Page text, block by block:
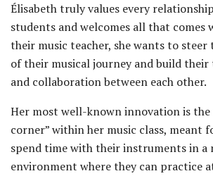
Élisabeth truly values every
students and welcomes all that comes
their music teacher, she wants to
of their musical journey and build
and collaboration between each other.
Her most well-known innovation is the
corner” within her music class, meant
spend time with their instruments in a
environment where they can practice
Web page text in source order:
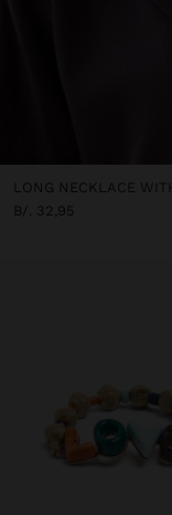
LONG NECKLACE
B/. 32,95
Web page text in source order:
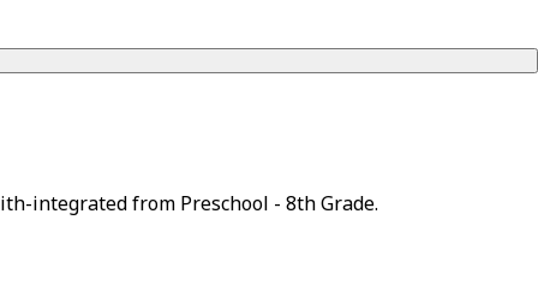
integrated from Preschool - 8th Grade.
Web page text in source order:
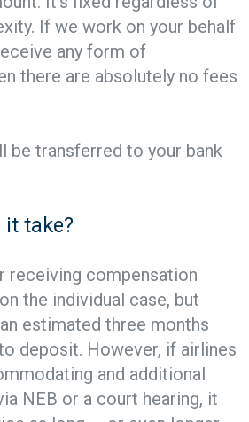
If we work on your behalf
any form of
there are absolutely no fees
be transferred to your bank
it take?
receiving compensation
the individual case, but
estimated three months
deposit. However, if airlines
and additional
NEB or a court hearing, it
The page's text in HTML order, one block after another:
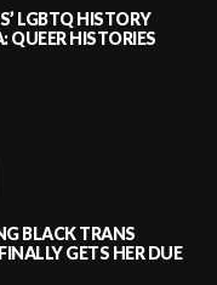
LGBTQ HISTORY
QUEER HISTORIES
BLACK TRANS
GETS HER DUE
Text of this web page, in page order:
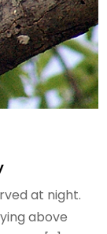
at night.
above
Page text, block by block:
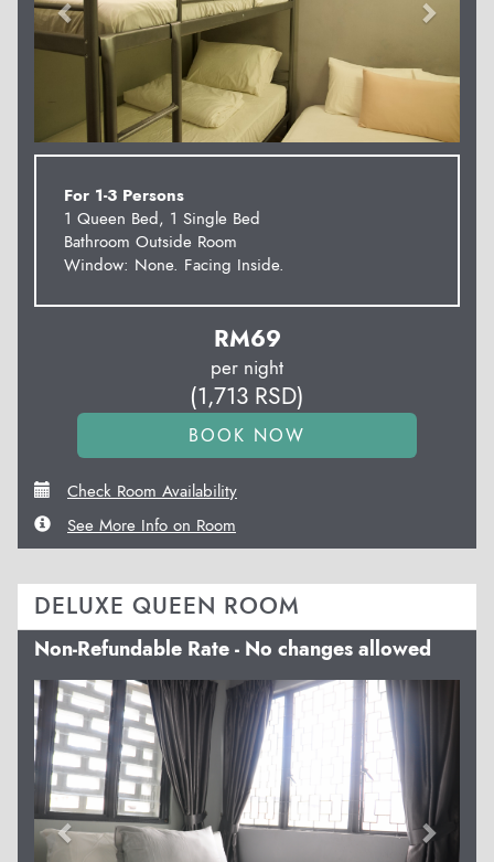
For 1-3 Persons
1 Queen Bed, 1 Single Bed
Bathroom Outside Room
Window: None. Facing Inside.
RM69
per night
(1,713 RSD)
Check Room Availability
See More Info on Room
DELUXE QUEEN ROOM
Non-Refundable Rate - No changes allowed
Previous Next
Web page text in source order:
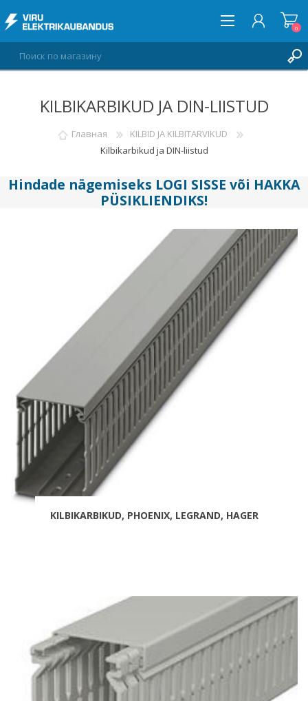
ВОЙТИ
СПИСОК ПОЖЕЛАНИЙ
0
KILBIKARBIKUD JA DIN-LIISTUD
Главная
KILBID JA KILBITARVIKUD
Kilbikarbikud ja DIN-liistud
Hindade nägemiseks LOGI SISSE või HAKKA
PÜSIKLIENDIKS!
KILBIKARBIKUD, PHOENIX, LEGRAND, HAGER
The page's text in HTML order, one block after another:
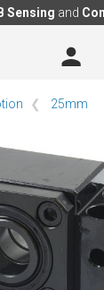
Sensing and
25mm
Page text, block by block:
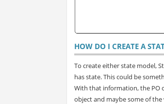
HOW DO I CREATE A
To create either state model,
has state. This could be
With that information, the PO
object and maybe some of the
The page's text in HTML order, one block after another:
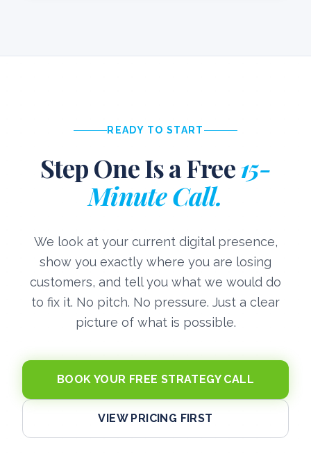
READY TO START
Step One Is a Free15-
Minute Call.
We look at your current digital presence,
show you exactly where you are losing
customers, and tell you what we would do
to fix it. No pitch. No pressure. Just a clear
picture of what is possible.
BOOK YOUR FREE STRATEGY CALL
VIEW PRICING FIRST
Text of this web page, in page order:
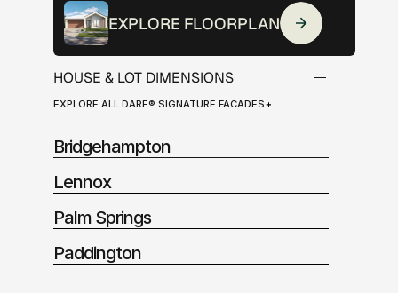
EXPLORE FLOORPLAN
HOUSE & LOT DIMENSIONS
Living:              116.50m2
EXPLORE ALL DARE® SIGNATURE FACADES
Bridgehampton
Lennox
Palm Springs
Paddington
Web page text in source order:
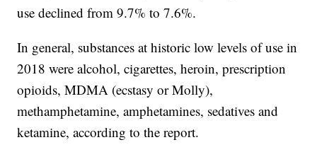
use declined from 9.7% to 7.6%.
In general, substances at historic low levels of use in
2018 were alcohol, cigarettes, heroin, prescription
opioids, MDMA (ecstasy or Molly),
methamphetamine, amphetamines, sedatives and
ketamine, according to the report.
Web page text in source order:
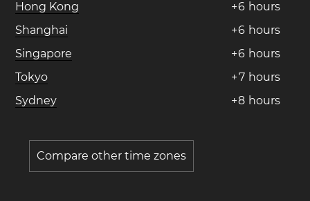
Hong Kong
+6 hours
Shanghai
+6 hours
Singapore
+6 hours
Tokyo
+7 hours
Sydney
+8 hours
Compare other time zones
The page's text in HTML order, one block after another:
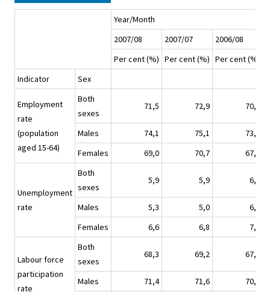
Year/Month
2007/08
2007/07 2006/08
Per cent (%) Per cent (%) Per cent (%)
Indicator
Sex
Employment
rate
(population
aged 15-64)
Both
sexes
71,5 72,9 70,5
Males 74,1 75,1
73,1
Females
69,0 70,7 67,9
Unemployment
rate
Both
sexes
5,9 5,9 6,9
Males 5,3 5,0
6,0
Females
6,6 6,8 7,8
Labour force
participation
rate
Both
sexes
68,3 69,2 67,9
Males 71,4 71,6
70,8
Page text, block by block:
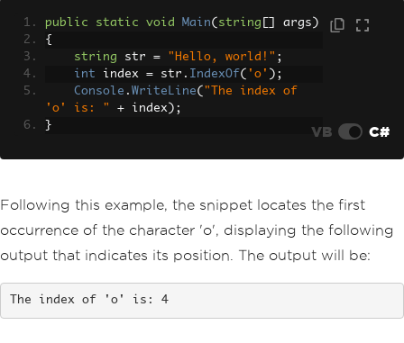
public static void Main( string args )
{
string str = "Hello, world!" ;
int index = str . IndexOf( 'o' );
Console . WriteLine( "The index of
'o' is: "
+ index );
}
VB C#
Following this example, the snippet locates the first
occurrence of the character 'o', displaying the following
output that indicates its position. The output will be:
The index of 'o' is: 4
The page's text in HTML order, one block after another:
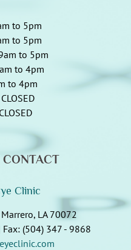
to 5pm
to 5pm
to 5pm
to 4pm
to 4pm
Clinic
LA 70072
(504) 347 - 9868
--------------------
» Exercise instructions
For this exercise, print all of the entries exactly as they appear, but without pictures.

» Answer space
Page text, block by block:
Élisabeth truly values every
students and welcomes all that comes
their music teacher, she wants to
of their musical journey and build
and collaboration between each other.
Her most well-known innovation is the
corner” within her music class, meant
spend time with their instruments in a
environment where they can practice
Web page text in source order:
LONG NECKLACE
B/. 32,95
Web page text in source order:
integrated from Preschool - 8th Grade.
Web page text in source order:
If we work on your behalf
any form of
there are absolutely no fees
be transferred to your bank
it take?
receiving compensation
the individual case, but
estimated three months
deposit. However, if airlines
and additional
NEB or a court hearing, it
The page's text in HTML order, one block after another:
LGBTQ HISTORY
QUEER HISTORIES
BLACK TRANS
GETS HER DUE
Text of this web page, in page order:
at night.
above
Page text, block by block:
For 1-3 Persons
1 Queen Bed, 1 Single Bed
Bathroom Outside Room
Window: None. Facing Inside.
RM69
per night
(1,713 RSD)
Check Room Availability
See More Info on Room
DELUXE QUEEN ROOM
Non-Refundable Rate - No changes allowed
Previous Next
Web page text in source order:
ВОЙТИ
СПИСОК ПОЖЕЛАНИЙ
0
KILBIKARBIKUD JA DIN-LIISTUD
Главная
KILBID JA KILBITARVIKUD
Kilbikarbikud ja DIN-liistud
Hindade nägemiseks LOGI SISSE või HAKKA
PÜSIKLIENDIKS!
KILBIKARBIKUD, PHOENIX, LEGRAND, HAGER
The page's text in HTML order, one block after another:
Sensing and
25mm
Page text, block by block:
HOW DO I CREATE A
To create either state model,
has state. This could be
With that information, the PO
object and maybe some of the
The page's text in HTML order, one block after another:
READY TO START
Step One Is a Free15-
Minute Call.
We look at your current digital presence,
show you exactly where you are losing
customers, and tell you what we would do
to fix it. No pitch. No pressure. Just a clear
picture of what is possible.
BOOK YOUR FREE STRATEGY CALL
VIEW PRICING FIRST
Text of this web page, in page order:
EXPLORE FLOORPLAN
HOUSE & LOT DIMENSIONS
Living:              116.50m2
EXPLORE ALL DARE® SIGNATURE FACADES
Bridgehampton
Lennox
Palm Springs
Paddington
Web page text in source order:
use declined from 9.7% to 7.6%.
In general, substances at historic low levels of use in
2018 were alcohol, cigarettes, heroin, prescription
opioids, MDMA (ecstasy or Molly),
methamphetamine, amphetamines, sedatives and
ketamine, according to the report.
Web page text in source order:
Hong Kong
+6 hours
Shanghai
+6 hours
Singapore
+6 hours
Tokyo
+7 hours
Sydney
+8 hours
Compare other time zones
The page's text in HTML order, one block after another:
Year/Month
2007/08
2007/07 2006/08
Per cent (%) Per cent (%) Per cent (%)
Indicator
Sex
Employment
rate
(population
aged 15-64)
Both
sexes
71,5 72,9 70,5
Males 74,1 75,1
73,1
Females
69,0 70,7 67,9
Unemployment
rate
Both
sexes
5,9 5,9 6,9
Males 5,3 5,0
6,0
Females
6,6 6,8 7,8
Labour force
participation
rate
Both
sexes
68,3 69,2 67,9
Males 71,4 71,6
70,8
Page text, block by block:
public static void Main( string args )
{
string str = "Hello, world!" ;
int index = str . IndexOf( 'o' );
Console . WriteLine( "The index of
'o' is: "
+ index );
}
VB C#
Following this example, the snippet locates the first
occurrence of the character 'o', displaying the following
output that indicates its position. The output will be:
The index of 'o' is: 4
The page's text in HTML order, one block after another:
to 5pm
to 5pm
to 5pm
to 4pm
to 4pm
Clinic
LA 70072
(504) 347 - 9868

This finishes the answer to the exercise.